- Writer: Gerry Beckley
- Producer: George Martin
- Recorded: Late 1974 at the Record Plant in Los Angeles
- Released: March 1975
- Players:
Dewey Bunnell — vocals, guitar
Dan Peek — guitar, vocals
Gerry Beckley — guitar, vocals
David Dickey — bass
Willie Leacox — drums - Album: Hearts (Warner Bros., 1975)
- Also On:
History: America’s Greatest Hits (Warner Bros., 1975)
America Live (Warner Bros., 1977)
America In Concert (Capitol, 1985)
America In Concert (King Biscuit Flower Hour, 1996)
Highway: 30 Years Of America (Rhino, 2000) - Though they met at London’s Central High School, only one of the three members of America was native to England — Dewey Bunnell, who was born in Yorkshire in 1952. All three were sons of American Air Force officers stationed overseas.
- Their first group together was an acoustic folk-rock band called Daze.
- They chose the name America both out of longing for their homeland and as a coincidence while they were listening to a jukebox that had the word “Americana” on it.
- “Sister Golden Hair” was written during sessions for America’s previous album, Holiday, but didn’t make it onto that set.
- Gerry Beckley, who wrote “Sister Golden Hair,” said it’s not about anyone in particular: “This is all poetic license. With ‘Sister Golden Hair,’ as far as my folks were concerned, I was writing a song about my sister, and I couldn’t quite fathom it; they must not have listened to the lyrics.”
- Beckley added that Jackson Browne helped fine-tune the song: “We toured with Jackson a couple of times, and we’d always play each other songs backstage. I sang ‘Meet me in the middle, will you meet me in VA’ (i.e. Virginia). And he thought I was singing ‘Meet me in the air.’ He was singing along, and he sang that line and I said ‘Oh, that’s better.’”
- Beatles producer George Martin oversaw the Hearts album. It sold more than a million copies worldwide.
- “Sister Golden Hair” was America’s second Number One hit. Their first was the first song they recorded, “A Horse With No Name.”
- The album title for Hearts followed America’s odd custom of naming many of their albums with words beginning with the letter H. Others were called Homecoming, Hat Trick, Holiday, History, Hideaway, Harbor, and Hourglass.

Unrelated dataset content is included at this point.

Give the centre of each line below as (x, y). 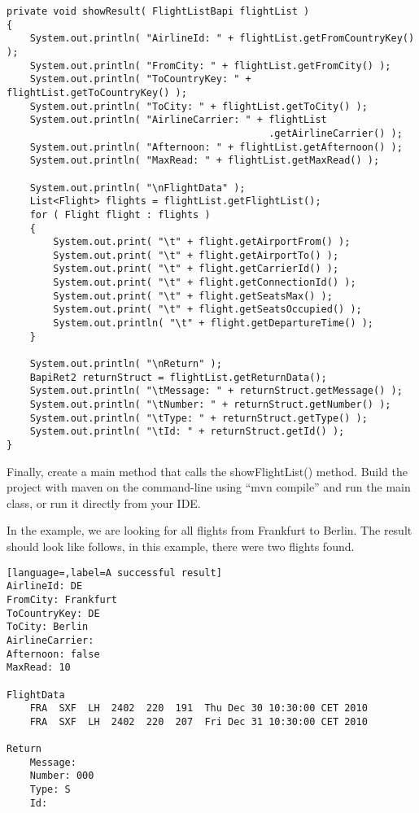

- The Hearts album also spawned the Top 20 single “Daisy Jane.”
FAST FORWARD:
- Dan Peek left America in 1976, after becoming a born-again Christian. He went on to record some Contemporary Christian music. His album All Things Are Possible earned a Grammy nomination in 1979.
- Bunnell and Beckley have continued America as a duo.
- For the song “You Can Do Magic,” a Top 10 hit in 1982, America collaborated with actor Billy Mumy, who played Will Robinson on the TV show Lost In Space, and half of the comedy duo Barnes And Barnes, which gave the world “Fish Heads.”
- Peek reunited briefly with Bunnell and Beckley for a 1993 tour opening for the Beach Boys.
- Beckley has recorded with Robert Lamm from Chicago and the late Carl Wilson of the Beach Boys under the banner Beckley-Lamm-Wilson.
Beckley and Bunnell have both guested on albums by David Cassidy.